Um senhor sereno, de óculos, com cerca de 60 a 65 anos; uma senhora
bonachona e sorridente, uns cinco anos a menos. Tenho a nítida lembrança
dela usando um chapéu antigo, com borda branca, combinando com o vestido
preto. Mas é uma memória afetiva (sempre mais legal), pois
racionalmente, sei que ela não estava de chapéu. Pega duas revistas
dentre as tantas da Sala de Leitura, acomoda-se ao lado dele. Achei que
cada um leria silenciosamente, e que fossem marido e mulher, muito
provavelmente avós, daquele tipo de casal que se fala pouco e se entende
muito, curtindo um feriadão numa terça-feira ensolarada. Errei. Errei.
Errei.
Aconchegam-se, bem juntinhos. Deixam uma das revistas de lado. A outra,
nas mãos dela, começa a ser lida em voz alta (não tão alta). Ela faz
isso com alguma dificuldade, derrapa em algumas frases. Mas segue firme
até o final dos parágrafos, quando faz algum comentário, sempre emendado
pela opinião dele. Parece uma tranqüila conversa a três, em que a
revista é a terceira participante.
Debaixo da minha cara (dizem os amigos que é) carrancuda, eu sorria
serenamente, ou pelo menos a alma fazia isso, feliz por testemunhar
aquela cena, sendo talvez um tanto intrometido, fazer o quê? Mas o sofá
era grande, cabíamos todos os quatro nele: ele, ela, eu e minha
rechonchuda curiosidade.
Continuei lendo minha revista, mas confesso que mal lembro o que li (ah
sim, o diário de um padre pedófilo, na “IstoÉ”…). Tava é querendo saber
mais sobre o casal. Que agora, cria um novo arranjo: ele empunhando a
revista, ela aconchegada no peito dele… Deu vontade de estar com uma
companheira, naquele exato momento, que também se aninhasse em mim,
suspirasse e murmurasse: “olha que casal mais fofo…” É, a solteirice tem
suas desvantagens. Nessa hora, dá um frio que quase dói.
A senhora, confortavelmente acomodada, comenta: “sem os óculos, não
consigo enxergar direito”. Ele assume a tarefa de ler a revista (era a
“Nova”), e se concentra no horóscopo…
De novo, seguem-se os comentários simultâneos do casal, a cada
parágrafo. E pra minha surpresa, começam a falar de internet. Ele
pergunta: “você tem computador em casa?”. Ela confirma, e devolve a
pergunta. Ora, então não são casados! Não moram juntos. Seriam então
namorados? Me ocorre que, quando chegaram, não estavam de mãos dadas, e
nem tem aliança nos dedos. Seriam então, ficantes? Simpatizei mais ainda
com eles: ficantes de 60 anos! Modernérrimo, diriam os moderninhos!

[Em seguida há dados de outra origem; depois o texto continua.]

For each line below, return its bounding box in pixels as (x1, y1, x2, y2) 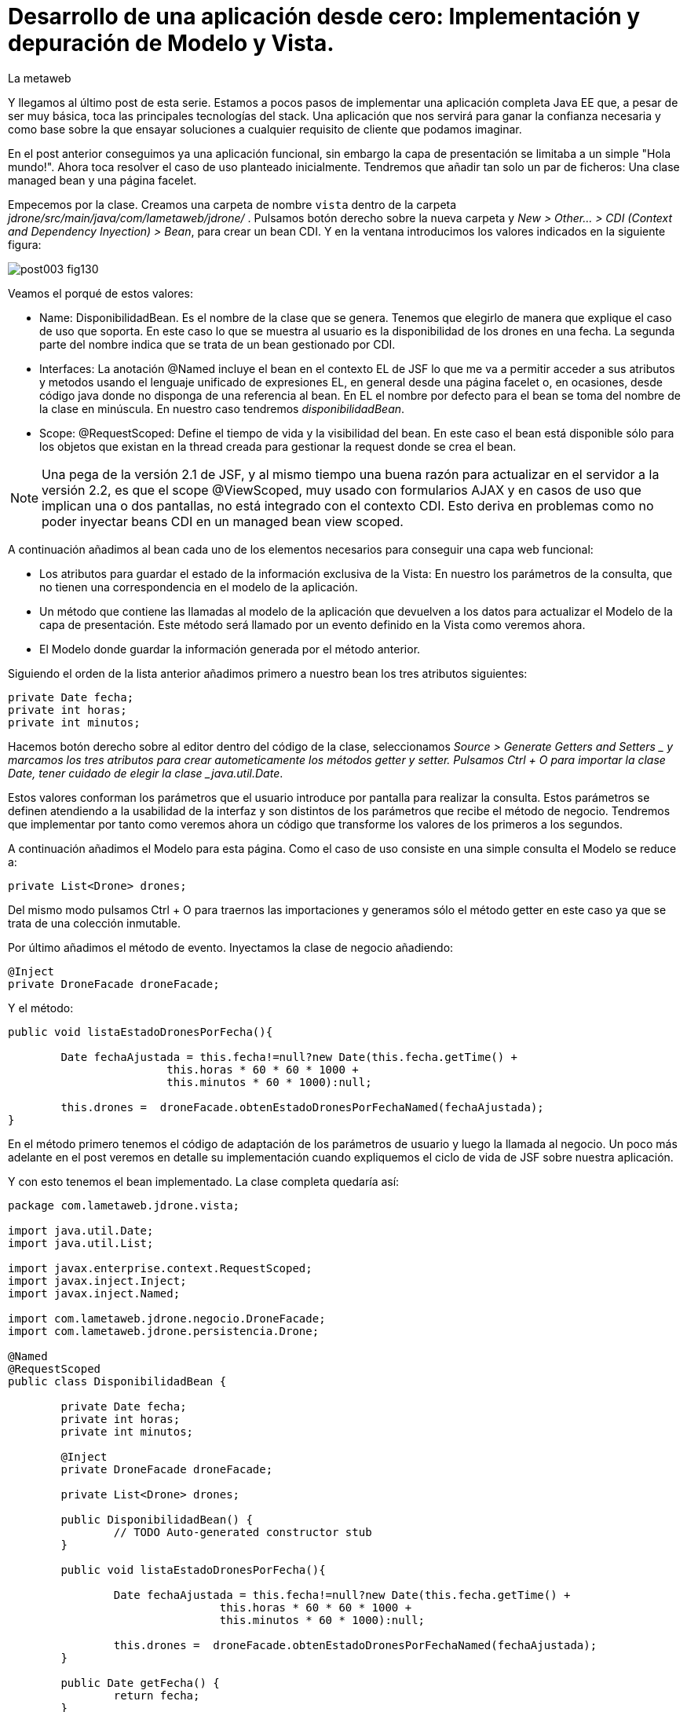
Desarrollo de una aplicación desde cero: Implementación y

Por um momento, ela sai do aconchego do ombro do… como defini-lo agora?
Namoradinho? E pega caneta e papel. Anota um site! Devagarinho, soletra:
“dáblio dáblio dáblio …” Olhaí, a velhinha plugada! De repente, eles nem
são tão modernos, eu é que sou careta, por me surpreender. Surpresa
infundada, por sinal. Minha mãe, à beira dos seus saudáveis 70 anos,
está fazendo um curso de informática, e me pediu um notebook de
presente. Quer navegar na web… Sou testemunha desta geração setentona
plugada, em minha própria casa (ou melhor, na casa dela, porque sou um
adultescente assumido) e esqueço disso.
A outra revista estampava “Escola”, bem grande, no título, mas não vi
direito. Acho que os ficantes mal chegaram a lê-la. Levantam-se e vão ao
elevador, sem mãos dadas. Os mais lindos ficantes que já vi, nas
inúmeras vezes em que estive na Sala de Leitura do Sesc Vila Mariana.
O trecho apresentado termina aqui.